### Supplied entries
=== Section Start ===

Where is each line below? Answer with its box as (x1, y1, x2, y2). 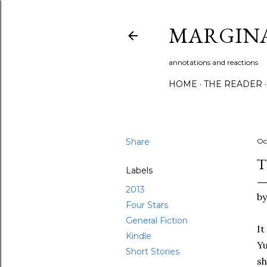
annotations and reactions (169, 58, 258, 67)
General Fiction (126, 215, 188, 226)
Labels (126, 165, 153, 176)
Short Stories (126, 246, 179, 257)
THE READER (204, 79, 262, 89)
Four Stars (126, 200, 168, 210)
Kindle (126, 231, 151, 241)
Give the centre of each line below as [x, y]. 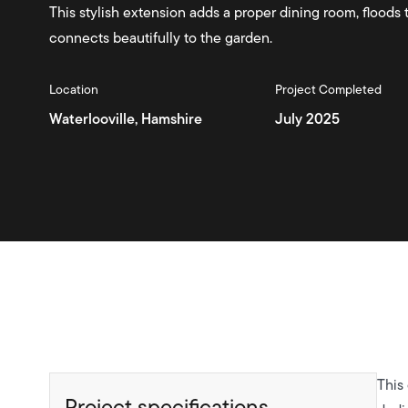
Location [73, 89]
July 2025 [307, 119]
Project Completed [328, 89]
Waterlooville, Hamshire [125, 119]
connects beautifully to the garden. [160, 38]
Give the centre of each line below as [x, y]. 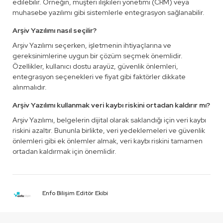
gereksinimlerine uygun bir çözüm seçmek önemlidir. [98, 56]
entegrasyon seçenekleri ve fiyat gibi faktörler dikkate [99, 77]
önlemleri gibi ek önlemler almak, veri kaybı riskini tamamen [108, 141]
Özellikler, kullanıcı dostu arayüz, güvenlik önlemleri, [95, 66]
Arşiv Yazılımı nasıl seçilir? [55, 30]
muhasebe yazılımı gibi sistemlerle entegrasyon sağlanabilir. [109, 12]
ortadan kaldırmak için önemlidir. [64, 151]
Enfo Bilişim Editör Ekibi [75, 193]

=== Section End ===
=== Section Start ===

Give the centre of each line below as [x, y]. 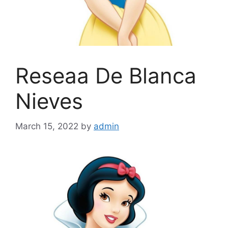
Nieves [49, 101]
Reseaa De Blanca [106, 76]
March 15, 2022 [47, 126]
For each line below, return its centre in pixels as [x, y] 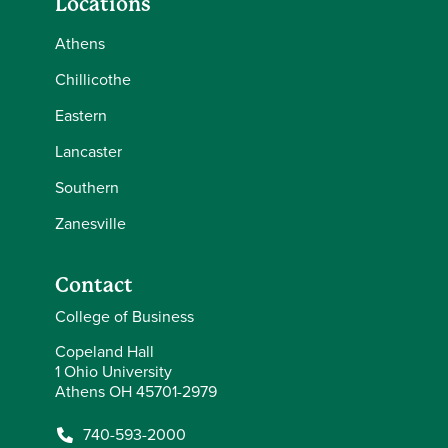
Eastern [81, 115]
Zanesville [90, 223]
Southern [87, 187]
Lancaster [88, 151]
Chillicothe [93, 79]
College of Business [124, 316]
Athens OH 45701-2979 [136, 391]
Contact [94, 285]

=== Section End ===

### Directions for this task
Search the material for the word "gibi" and copy each line where it occurs.

### Written answer
entegrasyon seçenekleri ve fiyat gibi faktörler dikkate [99, 77]
önlemleri gibi ek önlemler almak, veri kaybı riskini tamamen [108, 141]
muhasebe yazılımı gibi sistemlerle entegrasyon sağlanabilir. [109, 12]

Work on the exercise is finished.